Exercise requirements
The expected output is an exact copy of the lines from the one containing "Web page text" through the final line of the entries below, with no images.

(Saved data entries)
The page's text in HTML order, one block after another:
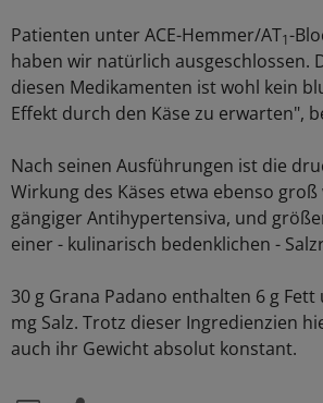
Patienten unter ACE-Hemmer/AT1-
haben wir natürlich ausgeschlossen.
diesen Medikamenten ist wohl kein
Effekt durch den Käse zu erwarten",
Nach seinen Ausführungen ist die
Wirkung des Käses etwa ebenso groß
gängiger Antihypertensiva, und
einer - kulinarisch bedenklichen -
30 g Grana Padano enthalten 6 g Fett
mg Salz. Trotz dieser Ingredienzien
auch ihr Gewicht absolut konstant.
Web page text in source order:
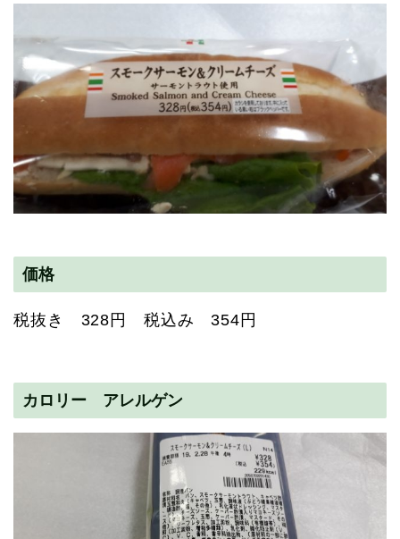
価格
税抜き 328円 税込み 354円
カロリー アレルゲン
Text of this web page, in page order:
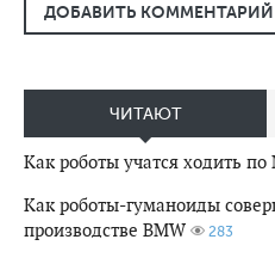
ДОБАВИТЬ КОММЕНТАРИЙ
ЧИТАЮТ
Как роботы учатся ходить
Как роботы-гуманоиды
производстве BMW
283

Result below
Web page text in source order:
価格
税抜き 328円 税込み 354円
カロリー アレルゲン
Text of this web page, in page order:
ДОБАВИТЬ КОММЕНТАРИЙ
ЧИТАЮТ
Как роботы учатся ходить
Как роботы-гуманоиды
производстве BMW
283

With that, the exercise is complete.